ドイツ・ハルツ山地の最高峰 ブロッケン山の地理と特徴

📌 主なポイント
- ✓ブロッケン山はドイツのハルツ山地および北部州における最高峰である。
- ✓山頂の標高は1,141mであるが、気候面では2,000m級の高山に匹敵する。
- ✓年間霧日数や雪日数においてドイツ国内の最高記録を持つ。
ブロッケン山(ドイツ語: Brocken)は、ドイツ中部のハルツ山地における最高峰であり、ドイツ北部における最高峰でもある山です。エルベ川とヴェーザー川に挟まれた地域に位置し、山頂の標高は1,141mですが、その地理的条件や気候から、標高2,000m級の高山に匹敵する環境を持っています。
地理と周辺環境
ブロッケン山はハルツ国立公園内に位置しています。山頂から北東へ約12kmの場所にはザクセン=アンハルト州ハルツ郡の中心都市であるヴェルニゲローデが位置し、南東側の麓には温泉町であるシールケがあります。山頂から西へ約2kmの地点には、ザクセン=アンハルト州とニーダーザクセン州の州境が走っています。
山頂付近には1744年に造成されたブロッケンタイヒと呼ばれる貯水池があり、周辺地域はボーデ川やエッカー川、イルゼ川、オーデル川といった主要な河川の水源となっています。円形をした山頂部は森林限界より上に位置するため高木が生育せず、矮性低木が広がっています。
地質学的特徴
ブロッケン山およびその周辺地域は、火成岩であるブロッケン花崗岩を主たる構成要素としています。ハルツ山地を形成する深成岩は、約3億年前の石炭紀後期にかけて出現しました。マグマの貫入と結晶化、そしてその後の地殻変動と河川による侵食を経て、現在の山容が形成されました。

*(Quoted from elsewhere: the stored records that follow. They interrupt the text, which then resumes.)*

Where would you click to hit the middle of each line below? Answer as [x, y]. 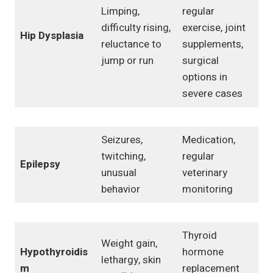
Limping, [120, 12]
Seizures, [122, 140]
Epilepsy [40, 165]
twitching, [123, 157]
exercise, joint [214, 28]
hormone [203, 252]
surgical [200, 61]
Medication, [208, 140]

また、第三紀以降には花崗岩の露出部分や巨礫に球状風化が発生し、周氷河作用によって岩石原が形成されました。この岩石原は凍結風化などの物理的風化作用の歴史を伝えるものであり、2006年には国定ジオトープに指定されています。
気候
ブロッケン山の気候は非常に過酷であり、ドイツ北部の偏西風を直接受けるため、夏が短く冬が長い特徴を持ちます。周囲の地形との高低差により降水量が多く、年間降水量の平均値は1,814mmに達します。
測候所における記録では、年間霧日数や平均年間雪日数においてドイツ国内の最高記録が観測されています。山頂部は長期間にわたり積雪に覆われ、強風や低温に見舞われる環境にあります。
植生と動物相
厳しい気候環境を反映し、ブロッケン山にはスカンジナビア半島やアルプス山脈の亜高山帯に類似した希少な植物が生育しています。山頂にある「ブロッケンガルテン」では、高山植物の保護と管理が行われています。
動物相においても、高山の環境に適応した種が見られます。タヒバリやクビワツグミが生息するほか、コモチカナヘビでは独特の暗色の変異種が確認されるなど、特異な生態系が維持されています。